Issue #2 | February 2025


Stanford's Hallucination Study: What 17% Error Rate Really Means for Your Practice

The best legal AI tools still fabricate citations one in six times. Here's how to protect yourself.


If you've been following legal AI news, you've probably heard vendors claim their tools are "hallucination-free" or have "near-perfect accuracy." Stanford's researchers decided to test those claims.

The results should change how you think about every AI-assisted research task.

The Study That Changed the Conversation

Stanford RegLab published "Hallucination-Free? Assessing the Reliability of Leading AI Legal Research Tools" in the Journal of Empirical Legal Studies—the first preregistered empirical evaluation of AI-driven legal research tools.

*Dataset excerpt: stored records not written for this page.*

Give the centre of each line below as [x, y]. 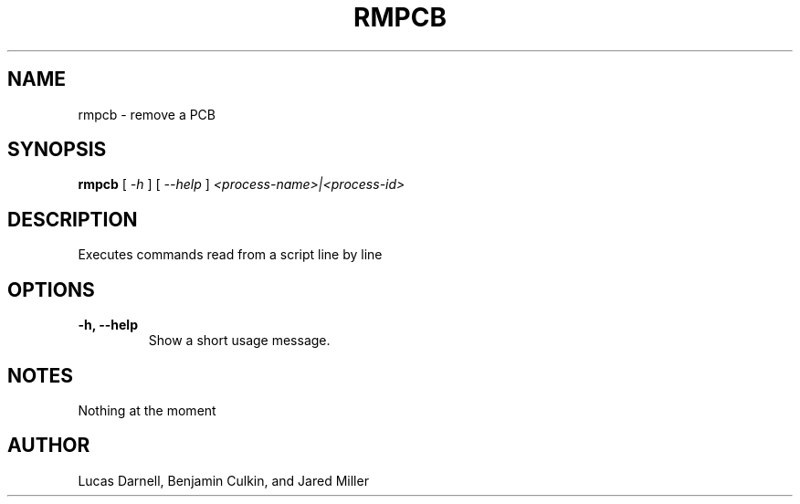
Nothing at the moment [147, 410]
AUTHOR [49, 446]
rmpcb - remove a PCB [147, 114]
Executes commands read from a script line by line [230, 255]
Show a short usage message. [239, 341]
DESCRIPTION [73, 219]
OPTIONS [51, 289]
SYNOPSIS [57, 150]
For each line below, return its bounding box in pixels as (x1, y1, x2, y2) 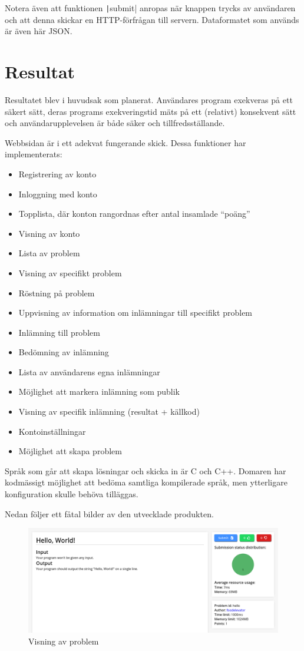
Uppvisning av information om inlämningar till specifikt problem (18, 306, 253, 319)
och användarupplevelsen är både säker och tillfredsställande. (5, 117, 225, 129)
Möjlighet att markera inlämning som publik (18, 385, 180, 398)
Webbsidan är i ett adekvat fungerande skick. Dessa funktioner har (5, 136, 246, 148)
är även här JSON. (5, 25, 72, 37)
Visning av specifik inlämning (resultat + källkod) (18, 405, 200, 418)
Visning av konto (18, 227, 80, 239)
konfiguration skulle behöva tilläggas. (5, 488, 138, 500)
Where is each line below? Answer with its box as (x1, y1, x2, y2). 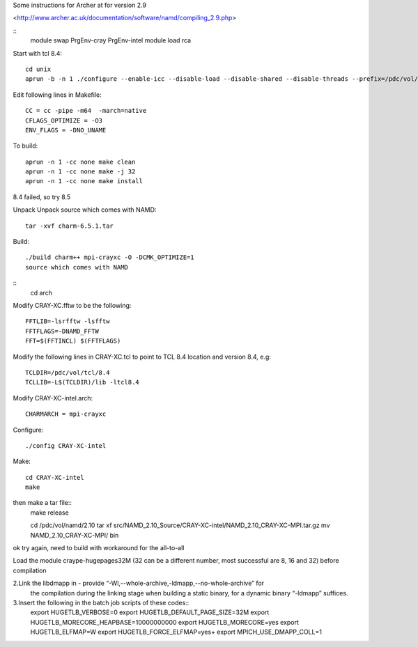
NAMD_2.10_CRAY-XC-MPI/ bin (30, 531, 119, 539)
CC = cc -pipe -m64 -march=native (25, 107, 147, 115)
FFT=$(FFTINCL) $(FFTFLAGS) (25, 337, 121, 345)
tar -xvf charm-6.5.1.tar (25, 221, 114, 230)
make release (30, 508, 69, 517)
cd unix (25, 65, 52, 73)
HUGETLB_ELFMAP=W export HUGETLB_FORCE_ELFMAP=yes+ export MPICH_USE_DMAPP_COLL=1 (30, 627, 322, 637)
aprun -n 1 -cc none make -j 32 (25, 168, 136, 176)
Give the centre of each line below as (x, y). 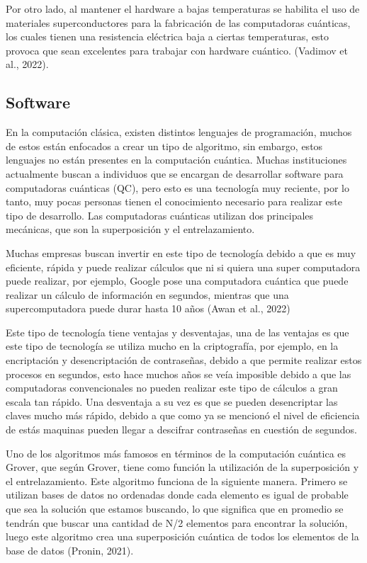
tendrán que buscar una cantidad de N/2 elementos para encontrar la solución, (177, 522)
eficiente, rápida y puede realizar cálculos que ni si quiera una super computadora (183, 267)
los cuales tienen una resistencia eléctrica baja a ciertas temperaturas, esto (168, 36)
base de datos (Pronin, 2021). (70, 550)
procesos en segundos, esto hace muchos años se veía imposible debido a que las (179, 374)
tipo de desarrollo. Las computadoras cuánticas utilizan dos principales (160, 215)
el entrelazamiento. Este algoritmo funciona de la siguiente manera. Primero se (177, 480)
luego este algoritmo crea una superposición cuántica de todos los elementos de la (182, 536)
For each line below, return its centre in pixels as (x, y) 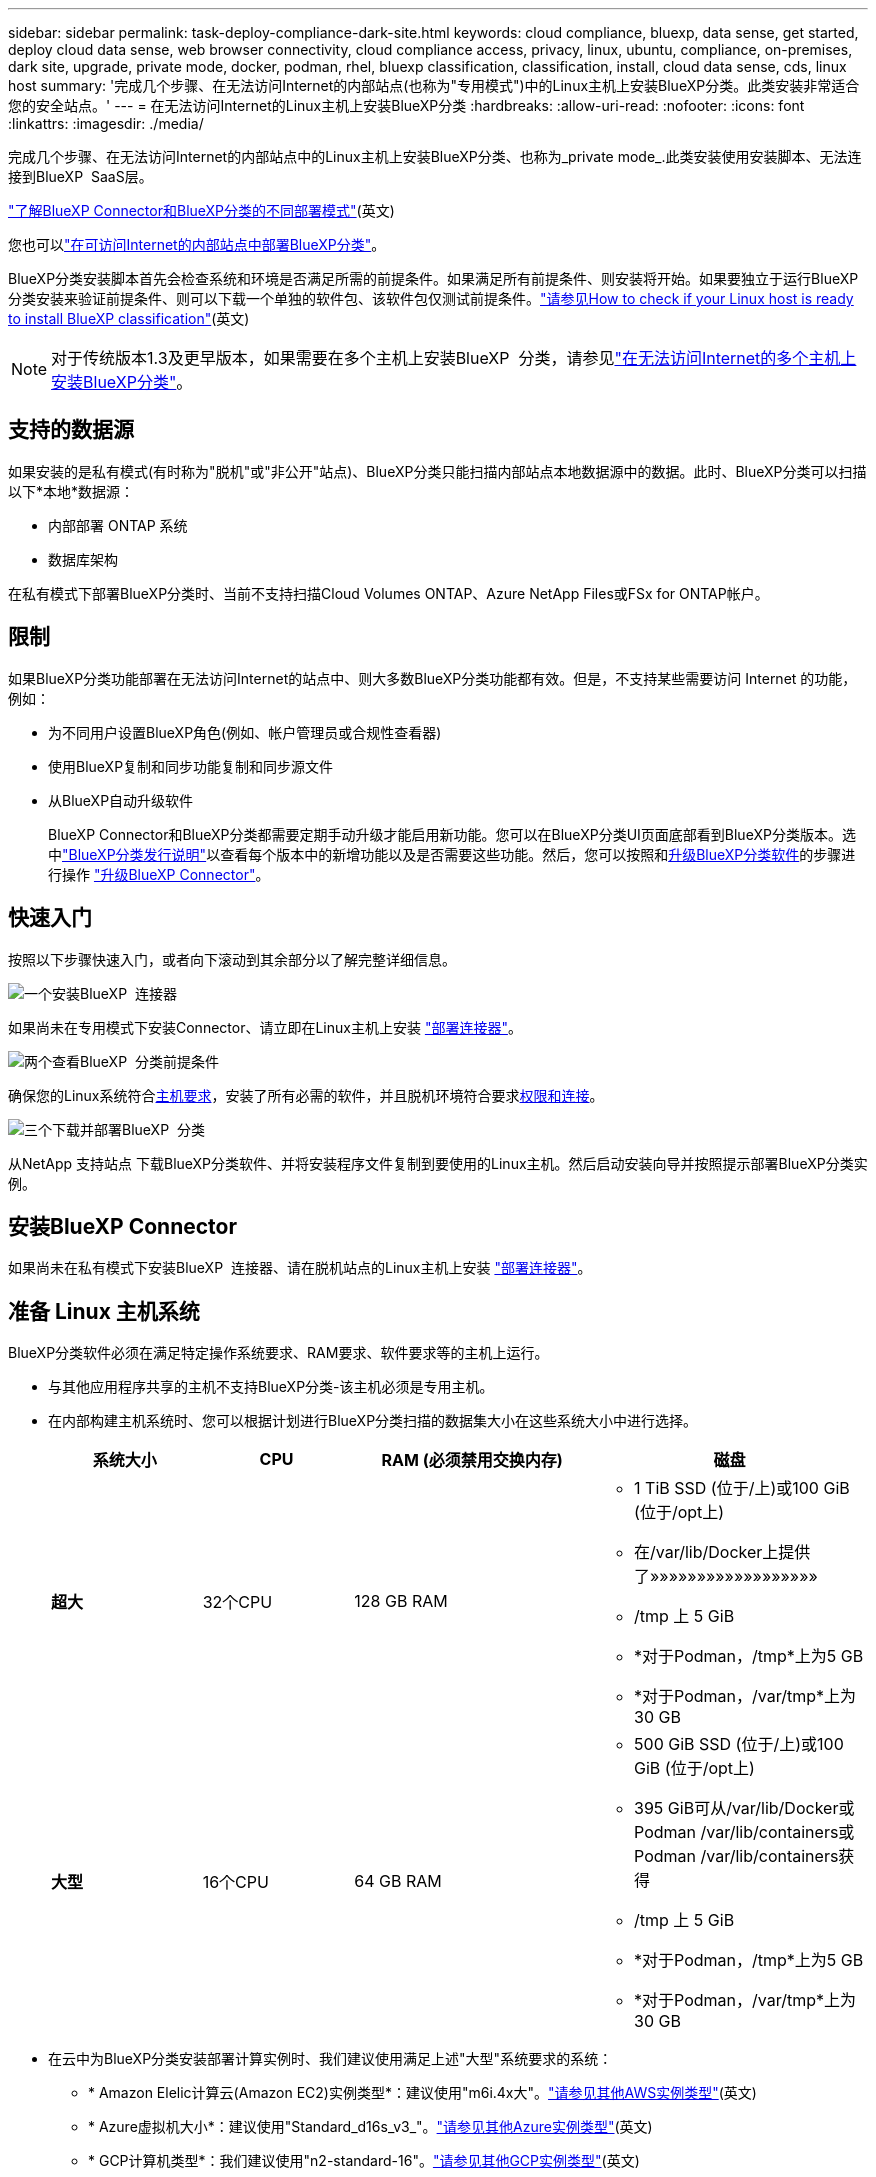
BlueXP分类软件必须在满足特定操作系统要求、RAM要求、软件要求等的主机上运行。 (278, 1353)
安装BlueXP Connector (123, 1226)
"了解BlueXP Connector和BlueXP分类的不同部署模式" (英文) (201, 210)
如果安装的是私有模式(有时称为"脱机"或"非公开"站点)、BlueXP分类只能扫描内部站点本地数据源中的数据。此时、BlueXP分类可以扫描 (437, 471)
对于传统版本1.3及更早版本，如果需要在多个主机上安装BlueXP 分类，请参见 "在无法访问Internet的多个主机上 (454, 358)
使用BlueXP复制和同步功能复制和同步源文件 (191, 766)
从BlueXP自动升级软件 (121, 800)
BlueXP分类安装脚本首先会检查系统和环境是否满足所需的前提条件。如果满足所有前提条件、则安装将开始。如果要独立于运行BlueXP (433, 278)
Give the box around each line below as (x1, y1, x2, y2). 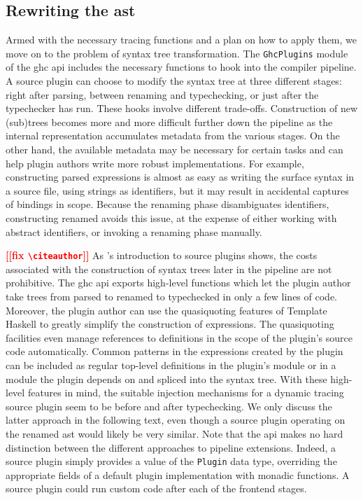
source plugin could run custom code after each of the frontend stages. (6, 481, 307, 496)
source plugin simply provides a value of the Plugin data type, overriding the (6, 454, 337, 468)
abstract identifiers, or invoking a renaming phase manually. (6, 224, 262, 239)
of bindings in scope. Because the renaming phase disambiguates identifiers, (6, 197, 329, 211)
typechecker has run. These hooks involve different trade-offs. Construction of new (6, 101, 357, 116)
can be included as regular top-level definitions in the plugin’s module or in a (6, 357, 336, 372)
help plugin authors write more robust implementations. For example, (6, 155, 304, 170)
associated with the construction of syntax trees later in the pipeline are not (6, 261, 332, 276)

The methodology was straightforward: create realistic legal research queries, run them through the leading AI tools, then manually verify every response and citation.

That last part—manual verification—turned out to be "extraordinarily time consuming," the researchers noted. Each response contained multiple citations, and each citation required independent verification.

What they found should give every practitioner pause.

The Numbers

Tool Hallucination Rate Accurate Responses
Lexis+ AI 17%+ 65%
Westlaw AI-Assisted Research 34%+ Not reported
Ask Practical Law AI 17%+ 18%
GPT-4 (no RAG) 69%+ Baseline comparison

Let's be clear about what these numbers mean:

Lexis+ AI, the best-performing commercial tool, hallucinates on roughly one in six queries. That's not a rounding error. That's a meaningful failure rate for a tool used in professional legal work.

Westlaw's AI hallucinates at nearly double that rate—one in three queries produced incorrect or misgrounded information.

GPT-4 without legal RAG hallucinated on more than two-thirds of queries—which is why you shouldn't use general-purpose AI for legal research without extensive verification.

Two Types of Hallucinations

The Stanford team identified two distinct failure modes:

1. Incorrect Responses The AI describes the law wrong or makes factual errors. It might tell you a statute says something it doesn't, or mischaracterize a holding.

2. Misgrounded Responses The AI describes the law correctly but cites sources that don't actually support the claim. This is particularly insidious—the answer sounds right, the citation looks legitimate, but the source doesn't say what the AI claims.

Both types can end your career if they make it into a filing.

Why This Matters More Than You Think

Consider what a 17% hallucination rate means in practice:

  • 5 research queries per day = ~1 hallucinated response daily
  • 25 queries per week = 4-5 potential errors weekly
  • 100 queries per month = 17 fabrications you need to catch

Now multiply that across a firm. A 20-lawyer shop doing moderate AI-assisted research could be generating dozens of hallucinations weekly—any one of which could become a sanctions motion, malpractice claim, or bar complaint.

The Courts Are Watching

While Stanford was publishing research, lawyers were getting sanctioned.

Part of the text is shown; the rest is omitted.